• Extracted material:
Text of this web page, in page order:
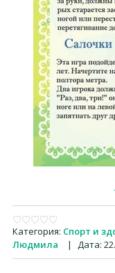
Категория: Спорт и
Людмила
| Дата:
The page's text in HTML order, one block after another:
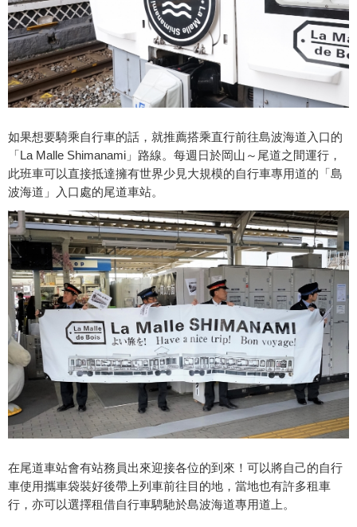
如果想要騎乘自行車的話，就推薦搭乘直行前往島波海道入口的
「La Malle Shimanami」路線。每週日於岡山～尾道之間運行，
此班車可以直接抵達擁有世界少見大規模的自行車專用道的「島
波海道」入口處的尾道車站。
在尾道車站會有站務員出來迎接各位的到來！可以將自己的自行
車使用攜車袋裝好後帶上列車前往目的地，當地也有許多租車
行，亦可以選擇租借自行車騁馳於島波海道專用道上。
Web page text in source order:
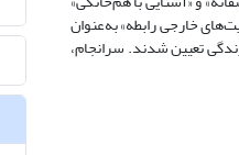
خارجی رابطه» به‌عنوان
تعیین شدند. سرانجام،
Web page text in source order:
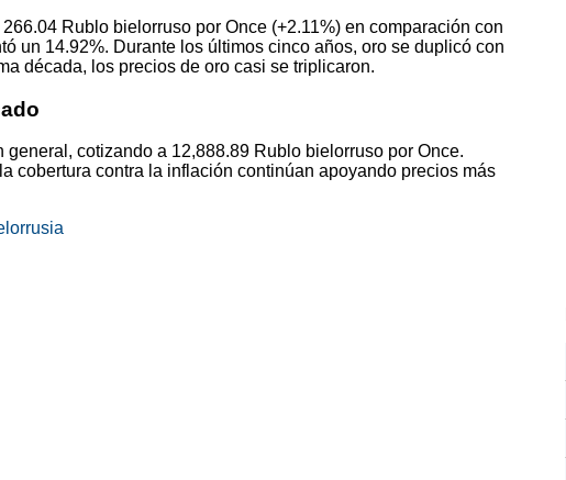
Rublo bielorruso por Once (+2.11%) en comparación con
un 14.92%. Durante los últimos cinco años, oro se duplicó con
década, los precios de oro casi se triplicaron.
cotizando a 12,888.89 Rublo bielorruso por Once.
cobertura contra la inflación continúan apoyando precios más
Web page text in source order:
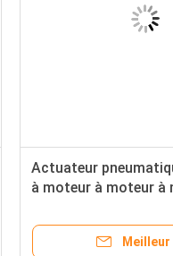
Actuateur
à moteur à moteur à
Meilleur
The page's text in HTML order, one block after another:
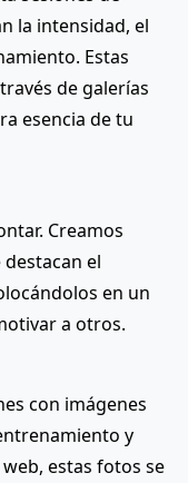
la intensidad, el
Estas
de galerías
esencia de tu
Creamos
el
en un
a otros.
con imágenes
y
estas fotos se
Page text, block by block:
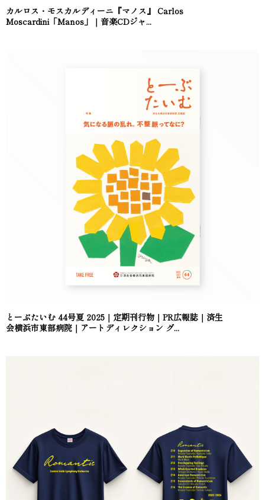
カルロス・モスカルディーニ『マノス』 Carlos
Moscardini「Manos」｜音楽CDジャ...
とーぶたいむ 44号夏 2025｜定期刊行物｜PR広報誌｜済生
会横浜市東部病院｜アートディレクション グ...
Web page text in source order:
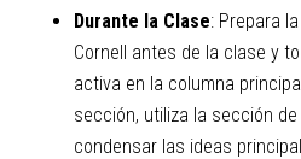
Durante la Clase: Prepara
Cornell antes de la clase y
activa en la columna
sección, utiliza la sección
condensar las ideas
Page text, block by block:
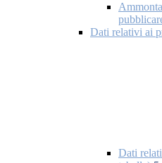
Dati relativi ai
Dati
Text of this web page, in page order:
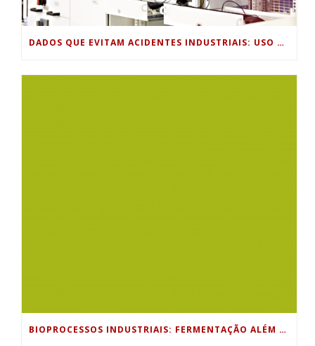
DADOS QUE EVITAM ACIDENTES INDUSTRIAIS: USO DE SENSORES, HISTÓRICOS DE PROCESSO E ANÁLISE PREDITIVA PARA SEGURANÇA OPERACIONAL
BIOPROCESSOS INDUSTRIAIS: FERMENTAÇÃO ALÉM DA INDÚSTRIA ALIMENTÍCIA
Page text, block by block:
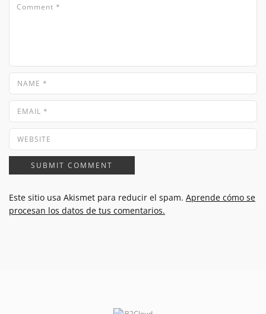
Este sitio usa Akismet para reducir el spam. Aprende cómo se
procesan los datos de tus comentarios.
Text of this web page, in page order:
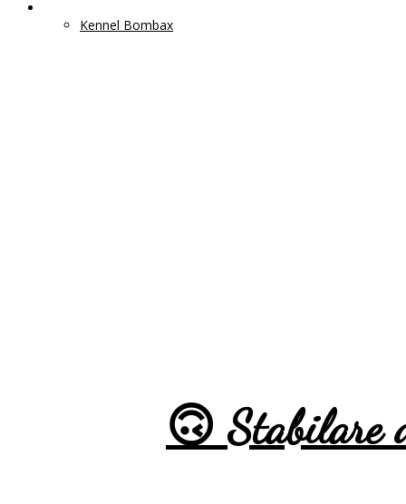
Kennel Bombax
🙃 Stabilare
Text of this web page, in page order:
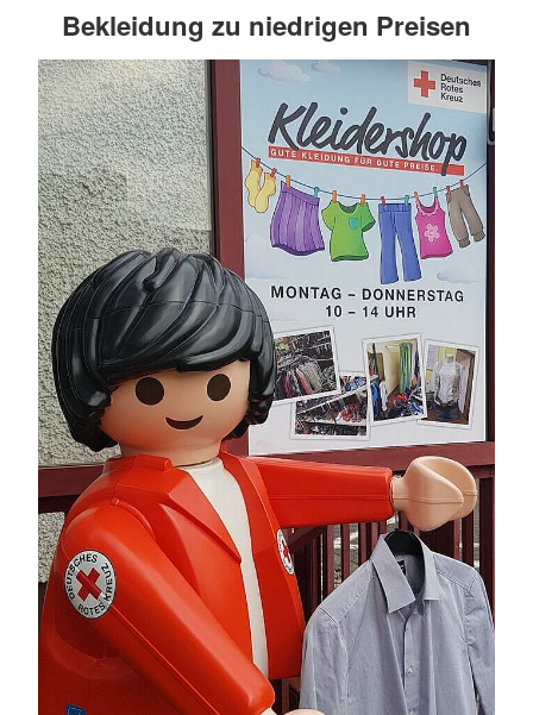
Bekleidung zu niedrigen Preisen

• Task prompt: What you return should match the records above word for word, minus the pictures.

• Answer to the exercise:
Text of this web page, in page order:
Категория: Спорт и
Людмила
| Дата:
The page's text in HTML order, one block after another:
如果想要騎乘自行車的話，就推薦搭乘直行前往島波海道入口的
「La Malle Shimanami」路線。每週日於岡山～尾道之間運行，
此班車可以直接抵達擁有世界少見大規模的自行車專用道的「島
波海道」入口處的尾道車站。
在尾道車站會有站務員出來迎接各位的到來！可以將自己的自行
車使用攜車袋裝好後帶上列車前往目的地，當地也有許多租車
行，亦可以選擇租借自行車騁馳於島波海道專用道上。
Web page text in source order:
خارجی رابطه» به‌عنوان
تعیین شدند. سرانجام،
Web page text in source order:
Rublo bielorruso por Once (+2.11%) en comparación con
un 14.92%. Durante los últimos cinco años, oro se duplicó con
década, los precios de oro casi se triplicaron.
cotizando a 12,888.89 Rublo bielorruso por Once.
cobertura contra la inflación continúan apoyando precios más
Web page text in source order:
Actuateur
à moteur à moteur à
Meilleur
The page's text in HTML order, one block after another:
la intensidad, el
Estas
de galerías
esencia de tu
Creamos
el
en un
a otros.
con imágenes
y
estas fotos se
Page text, block by block:
カルロス・モスカルディーニ『マノス』 Carlos
Moscardini「Manos」｜音楽CDジャ...
とーぶたいむ 44号夏 2025｜定期刊行物｜PR広報誌｜済生
会横浜市東部病院｜アートディレクション グ...
Web page text in source order:
Durante la Clase: Prepara
Cornell antes de la clase y
activa en la columna
sección, utiliza la sección
condensar las ideas
Page text, block by block:
Dati relativi ai
Dati
Text of this web page, in page order:
DADOS QUE EVITAM ACIDENTES INDUSTRIAIS: USO DE SENSORES, HISTÓRICOS DE PROCESSO E ANÁLISE PREDITIVA PARA SEGURANÇA OPERACIONAL
BIOPROCESSOS INDUSTRIAIS: FERMENTAÇÃO ALÉM DA INDÚSTRIA ALIMENTÍCIA
Page text, block by block:
Este sitio usa Akismet para reducir el spam. Aprende cómo se
procesan los datos de tus comentarios.
Text of this web page, in page order:
Kennel Bombax
🙃 Stabilare
Text of this web page, in page order:
Bekleidung zu niedrigen Preisen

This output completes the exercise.